The station's digital channel is multiplexed:
|Channel||Video||Aspect||PSIP Short Name||Programming|
|13.1||1080i||16:9||WNET-HD||Main WNET programming / PBS|
WNET has produced, created and/or presented a number of PBS shows. This includes, but is not limited to:
**indicates a program that was originally presented by Connecticut Public Television.
WNET has also produced programming for public televisions stations distributed outside of the PBS system, including:
WNET is also the co-producing entity of the PBS NewsHour, along with Washington, D.C. PBS member station WETA-TV and MacNeil-Lehrer Productions. The show debuted in 1975 as a local news-analysis program, The Robert MacNeil Report. Jim Lehrer, a frequent guest on MacNeil's show, became co-host the following year, when the show was picked up by other PBS stations. Currently as of 2014, WNET produces weekend editions of PBS NewsHour while WETA-TV produces its weekday editions.

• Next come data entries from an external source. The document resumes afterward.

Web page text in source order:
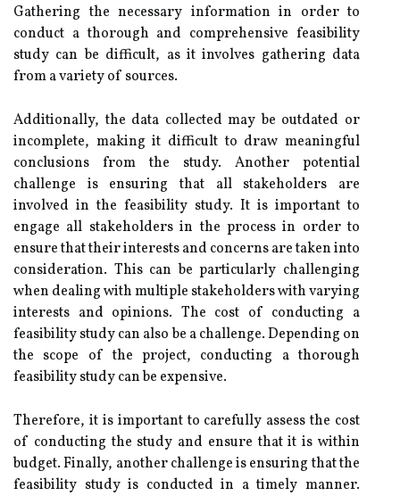
Gathering the necessary information in order to
conduct a thorough and comprehensive feasibility
study can be difficult, as it involves gathering data
from a variety of sources.
Additionally, the data collected may be outdated or
incomplete, making it difficult to draw meaningful
conclusions from the study. Another potential
challenge is ensuring that all stakeholders are
involved in the feasibility study. It is important to
engage all stakeholders in the process in order to
ensure that their interests and concerns are taken into
consideration. This can be particularly challenging
when dealing with multiple stakeholders with varying
interests and opinions. The cost of conducting a
feasibility study can also be a challenge. Depending on
the scope of the project, conducting a thorough
feasibility study can be expensive.
Therefore, it is important to carefully assess the cost
of conducting the study and ensure that it is within
budget. Finally, another challenge is ensuring that the
feasibility study is conducted in a timely manner.
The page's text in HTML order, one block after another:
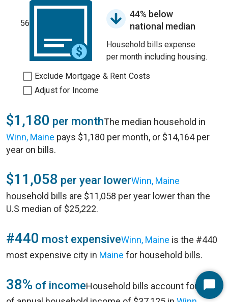
56
44% below
national median
Household bills expense
per month including housing.
Exclude Mortgage & Rent Costs
Adjust for Income
$1,180 per monthThe median household in
Winn, Maine pays $1,180 per month, or $14,164 per
year on bills.
$11,058 per year lowerWinn, Maine
household bills are $11,058 per year lower than the
U.S median of $25,222.
#440 most expensiveWinn, Maine is the #440
most expensive city in Maine for household bills.
38% of incomeHousehold bills account for 38%Start
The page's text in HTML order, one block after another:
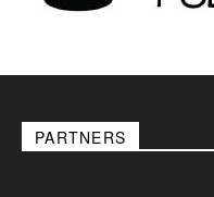
PARTNERS
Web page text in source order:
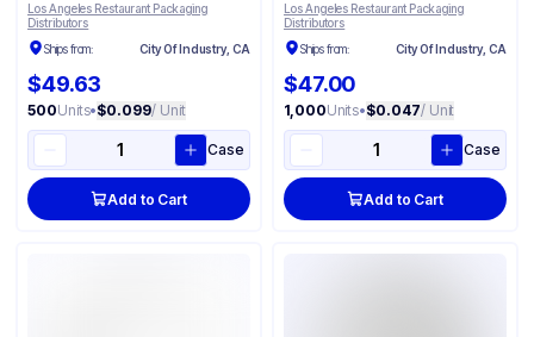
Los Angeles Restaurant Packaging
Distributors
Ships from:
City Of Industry, CA
$49.63
500Units•$0.099/ Unit
Case
Add to Cart
Los Angeles Restaurant Packaging
Distributors
Ships from:
City Of Industry, CA
$47.00
1,000Units•$0.047/ Unit
Case
Add to Cart
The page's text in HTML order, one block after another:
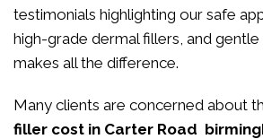
testimonials highlighting our safe
high-grade dermal fillers, and
makes all the difference.
Many clients are concerned about
filler cost in Carter Road
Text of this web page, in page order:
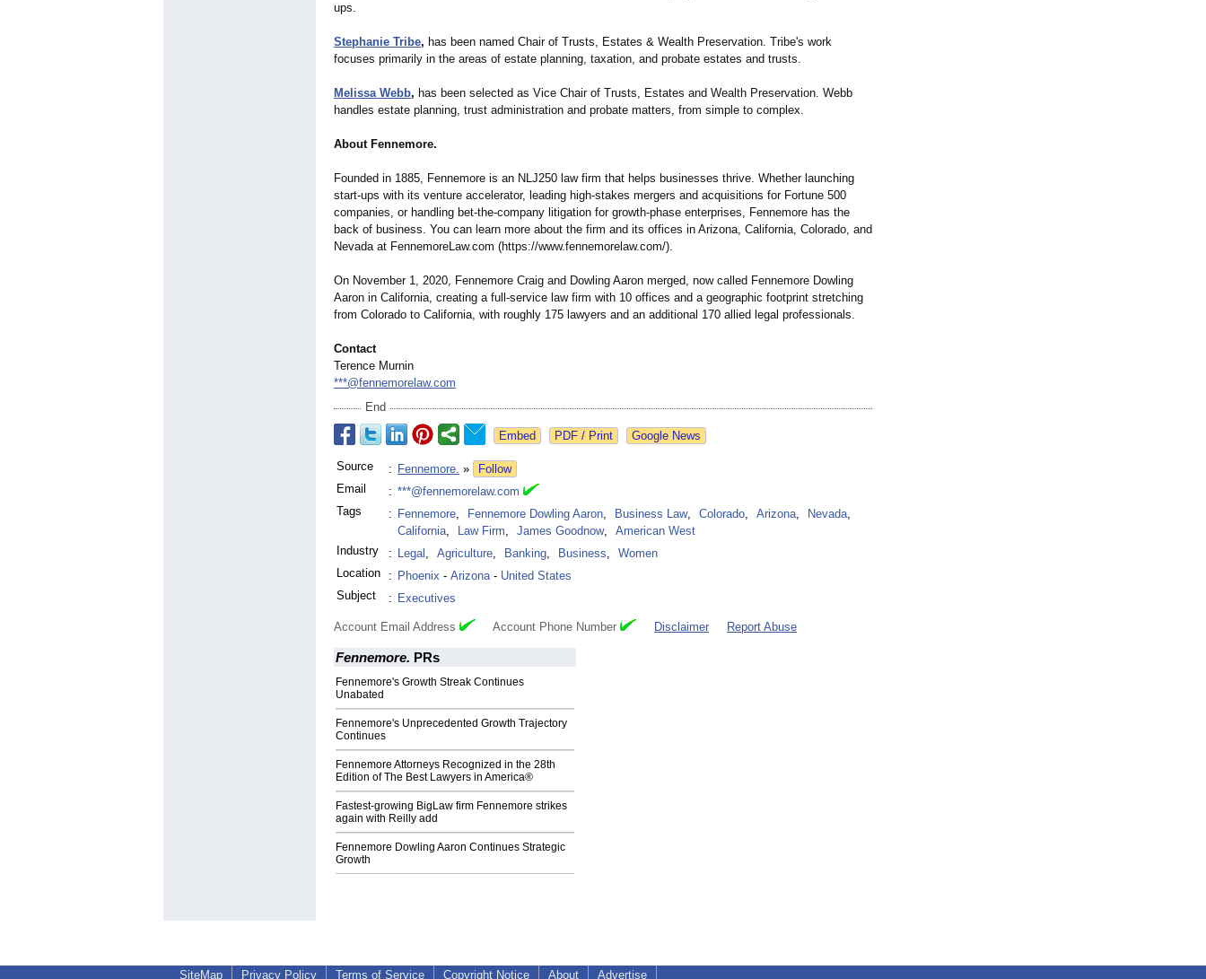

In 2010 the office of the United States Attorney for the Southern District of New York, filed a lawsuit asserting that the WNET subsidiary, the Educational Broadcasting Corporation, misused grant money worth $13 million, donated by the National Science Foundation, the National Endowment for the Humanities and the National Endowment for the Arts between September 2001 and January 2008. The suit asserted that WNET had used grant money that was given for the production of programs including American Masters, Great Performances and Cyberchase for other purposes. WNET settled the lawsuit in June 2010 by paying back the United States government $950,000, pledging to instate a program to ensure they honored all future federal grant requirements and agreeing to not receive $1,015,046 in federal grant money that was about to be awarded, WNET Vice President and General Counsel, Robert Feinberg, said to The New York Times: "This is not a scenario we want to repeat and we have no intention of repeating it".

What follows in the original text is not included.